DEER (double electron-electron resonance) is a method that can provides distances between paramagnetic centers in the range of 1.5-8 nm and it is used to obtained the peptide conformation. This is complimented by the application of ESEEM (electron spin echo envelope modulation) and ENDOR (electron-nuclear double resonance) techniques, which provide electron-nuclear distances and thereby can probe specific interactions between the spin labeled peptide and the membrane. Here we use isotopically labeled membranes.
Study of Fusion Process fo HIV-1
HIV infection requires fusion of the viral membrane to the target cell membrane and the understanding of the infection process on the molecular level is essential for the design of inhibitors (drugs). The fusion process is catalyzed by the HIV envelope glycoprotein gp160. This protein is composed of two noncovalently associated subunits - gp120 and gp41. Following the interaction of gp120 with the T-cell receptor (TCR) co-receptors on the target cell, gp41 undergoes conformational changes that mediate the fusion between the viral and the cellular membranes or between infected and healthy cells. The N-terminus of gp41 contains a hydrophobic, glycine-rich fusion peptide (FP) that is essential for membrane fusion.
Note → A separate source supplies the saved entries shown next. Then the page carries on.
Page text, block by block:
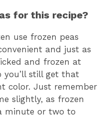
for this recipe?
use frozen peas
and just as
and frozen at
you’ll still get that
color. Just remember
slightly, as frozen
minute or two to
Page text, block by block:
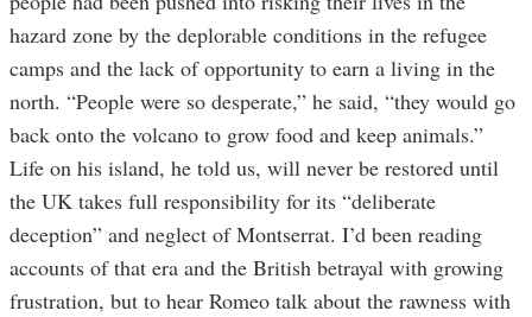
hazard zone by the deplorable conditions in the refugee
camps and the lack of opportunity to earn a living in the
north. “People were so desperate,” he said, “they would go
back onto the volcano to grow food and keep animals.”
Life on his island, he told us, will never be restored until
the UK takes full responsibility for its “deliberate
deception” and neglect of Montserrat. I’d been reading
accounts of that era and the British betrayal with growing
frustration, but to hear Romeo talk about the rawness with
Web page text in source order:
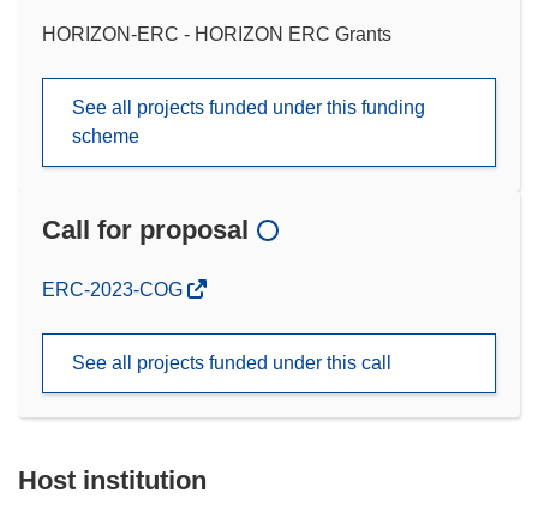
HORIZON-ERC - HORIZON ERC Grants
See all projects funded under this funding
scheme
Call for proposal
(opens
window)
ERC-2023-COG
See all projects funded under this call
Host institution
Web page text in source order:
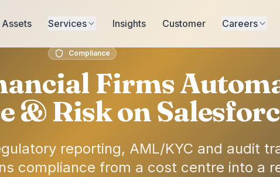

We investigate the conformation and location of the gp41 FP once incorporated into the membrane and look for possible interactions with the e trans membrane domain of the TCR. Here understanding of the molecular interactions mediating the immunosuppressive activity of FP: (i) Facilitates the evaluation of its contribution to HIV pathology and its exploitation as an immunotherapeutic tool, ii) Sheds light on the nature of interaction inside the TCR complex itself. iii) Provides a clue about the T cells' regulatory mechanism, thus revealing some critical requirements of protein-protein interaction.
(Collaboration with Yechiel Shai, Biological Chemistry, Weizmann Institute of Science, Herbert Zimmerman, MPI for Medical Research, Heidelberg).